▸ Activity
Leave out the pictures, and copy exactly the lines from the line with "social work lecture in" through the last line of the data below.

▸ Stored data

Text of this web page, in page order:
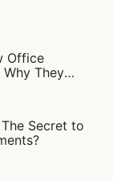
Office
They
Secret to
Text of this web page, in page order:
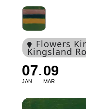
Flowers
Kingsland
07
JAN
09
MAR
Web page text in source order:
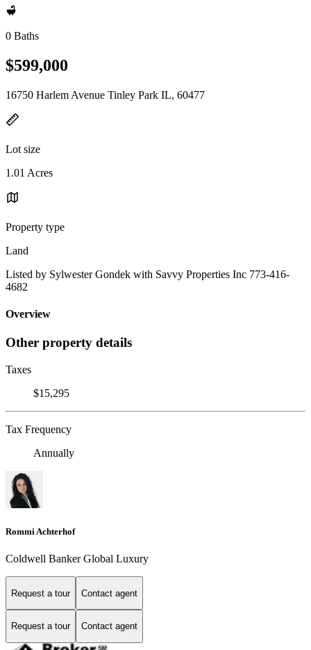
0 Baths
$599,000
16750 Harlem Avenue Tinley Park IL, 60477
Lot size
1.01 Acres
Property type
Land
Listed by Sylwester Gondek with Savvy Properties Inc 773-416-
4682
Overview
Other property details
Taxes
$15,295
Tax Frequency
Annually
Rommi Achterhof
Coldwell Banker Global Luxury
Request a tour Contact agent
Request a tour Contact agent
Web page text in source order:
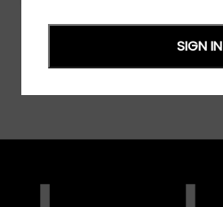
SIGN IN
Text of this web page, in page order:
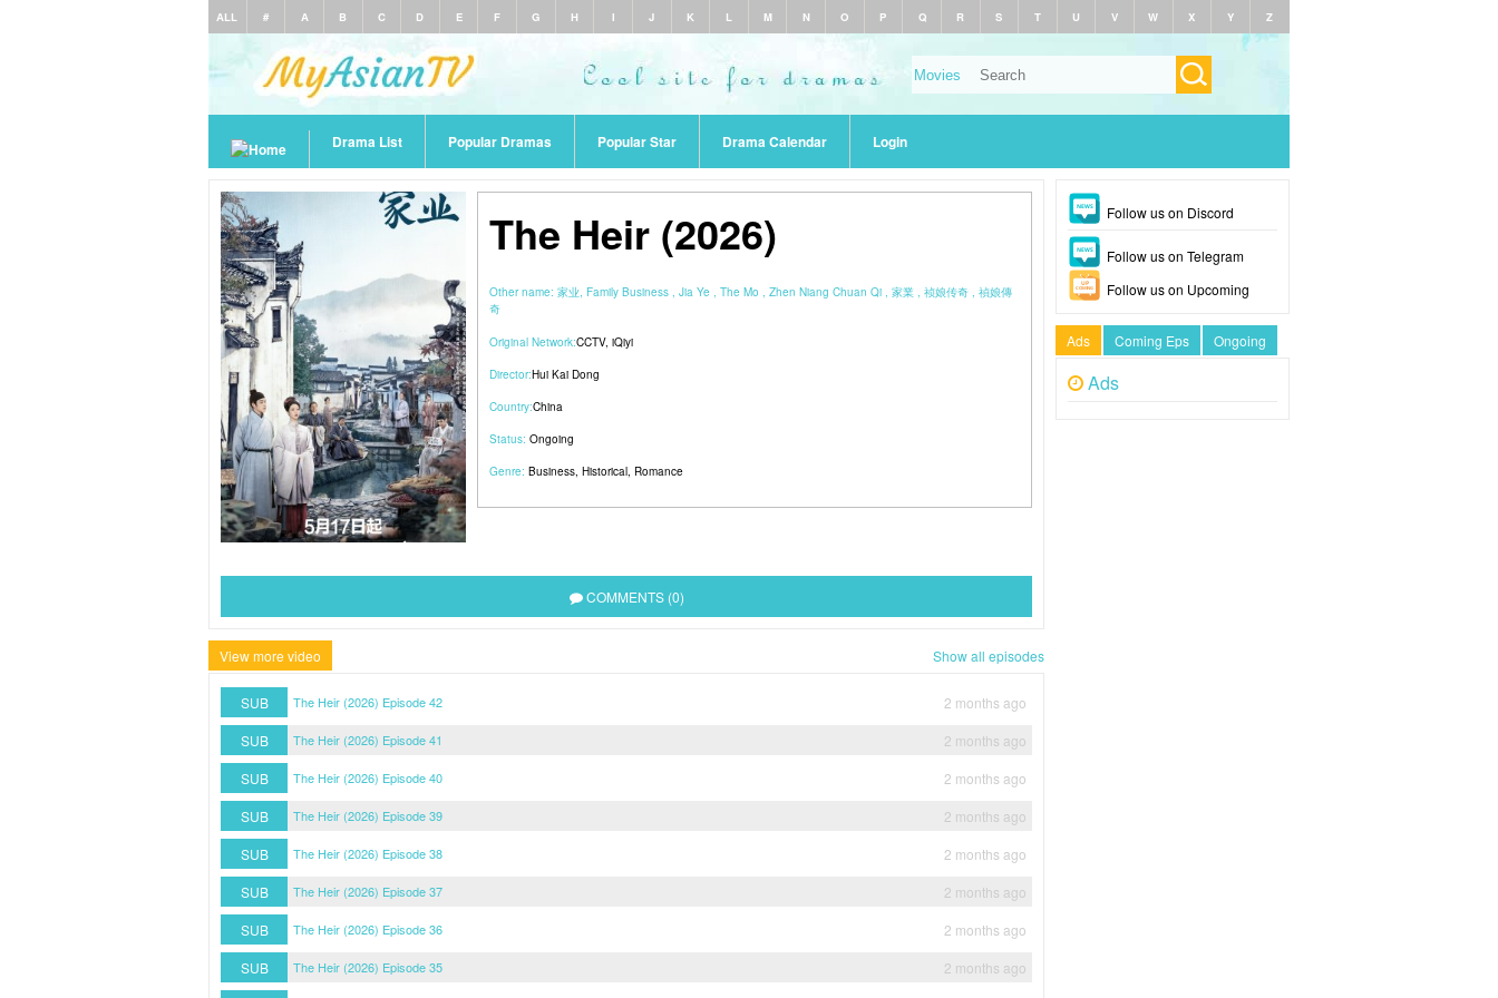
ALL # A B C D E F G H I J K L M N O P Q R S T U V W X Y Z
Drama List Popular Dramas Popular Star Drama Calendar Login
The Heir (2026)
Other name: 家业, Family Business , Jia Ye , The Mo , Zhen Niang Chuan Qi , 家業 , 祯娘传奇 , 禎娘傳
奇
Original Network:CCTV, iQiyi
Director:Hui Kai Dong
Country:China
Status: Ongoing
Genre: Business, Historical, Romance
COMMENTS (0)
View more video Show all episodes
SUB The Heir (2026) Episode 42
2 months ago
SUB
The Heir (2026) Episode 41
2 months ago
SUB
The Heir (2026) Episode 40
2 months ago
SUB
The Heir (2026) Episode 39
2 months ago
SUB
The Heir (2026) Episode 38
2 months ago
SUB
The Heir (2026) Episode 37
2 months ago
SUB
The Heir (2026) Episode 36
2 months ago
SUB
The Heir (2026) Episode 35
2 months ago
Follow us on Discord
Follow us on Telegram
Follow us on Upcoming
Ads Coming Eps Ongoing
Ads
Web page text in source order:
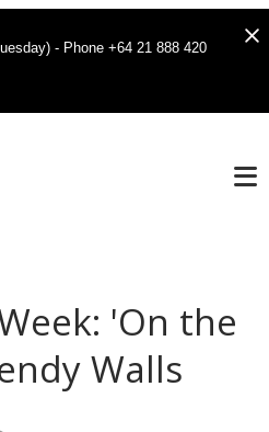
- Phone +64 21 888 420
'On the
Walls
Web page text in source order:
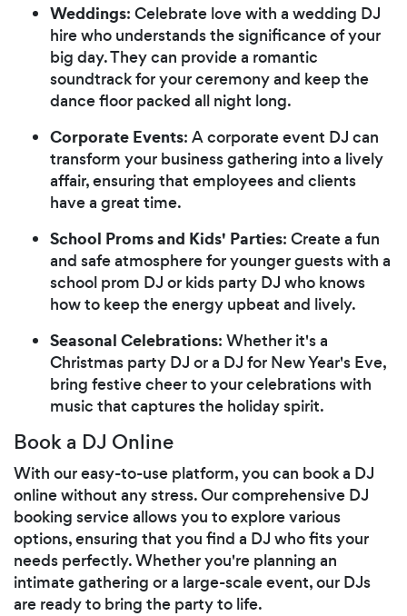
Weddings: Celebrate love with a wedding DJ
hire who understands the significance of your
big day. They can provide a romantic
soundtrack for your ceremony and keep the
dance floor packed all night long.
Corporate Events: A corporate event DJ can
transform your business gathering into a lively
affair, ensuring that employees and clients
have a great time.
School Proms and Kids' Parties: Create a fun
and safe atmosphere for younger guests with a
school prom DJ or kids party DJ who knows
how to keep the energy upbeat and lively.
Seasonal Celebrations: Whether it's a
Christmas party DJ or a DJ for New Year's Eve,
bring festive cheer to your celebrations with
music that captures the holiday spirit.
Book a DJ Online
With our easy-to-use platform, you can book a DJ
online without any stress. Our comprehensive DJ
booking service allows you to explore various
options, ensuring that you find a DJ who fits your
needs perfectly. Whether you're planning an
intimate gathering or a large-scale event, our DJs
are ready to bring the party to life.
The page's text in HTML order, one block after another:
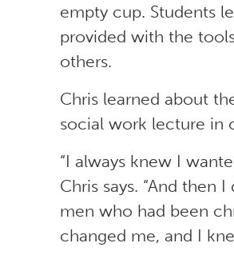
empty cup. Students
provided with the
others.
Chris learned about
social work lecture in
“I always knew I
Chris says. “And
men who had been
changed me, and I
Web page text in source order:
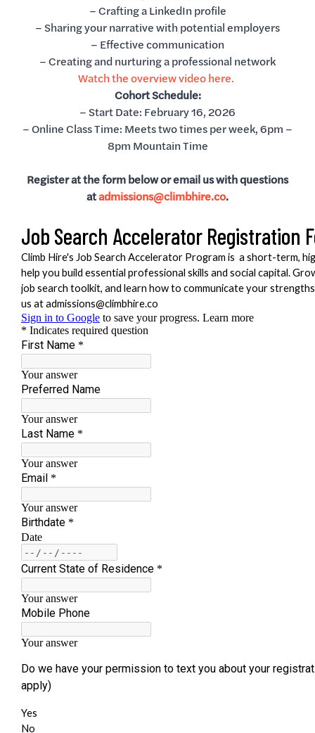
– Crafting a LinkedIn profile
– Sharing your narrative with potential employers
– Effective communication
– Creating and nurturing a professional network
Watch the overview video here.
Cohort Schedule:
– Start Date: February 16, 2026
– Online Class Time: Meets two times per week, 6pm –
8pm Mountain Time
Register at the form below or email us with questions
atadmissions@climbhire.co.
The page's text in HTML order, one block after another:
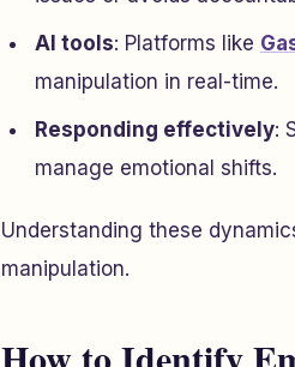
AI tools: Platforms like
manipulation in real-time.
Responding effectively:
manage emotional shifts.
Understanding these
manipulation.
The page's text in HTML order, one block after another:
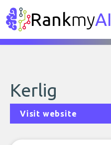
RankmyAI
Kerlig
Visit website

▸ Worked solution
social work lecture in
“I always knew I
Chris says. “And
men who had been
changed me, and I
Web page text in source order:
– Crafting a LinkedIn profile
– Sharing your narrative with potential employers
– Effective communication
– Creating and nurturing a professional network
Watch the overview video here.
Cohort Schedule:
– Start Date: February 16, 2026
– Online Class Time: Meets two times per week, 6pm –
8pm Mountain Time
Register at the form below or email us with questions
atadmissions@climbhire.co.
The page's text in HTML order, one block after another:
AI tools: Platforms like
manipulation in real-time.
Responding effectively:
manage emotional shifts.
Understanding these
manipulation.
The page's text in HTML order, one block after another:
RankmyAI
Kerlig
Visit website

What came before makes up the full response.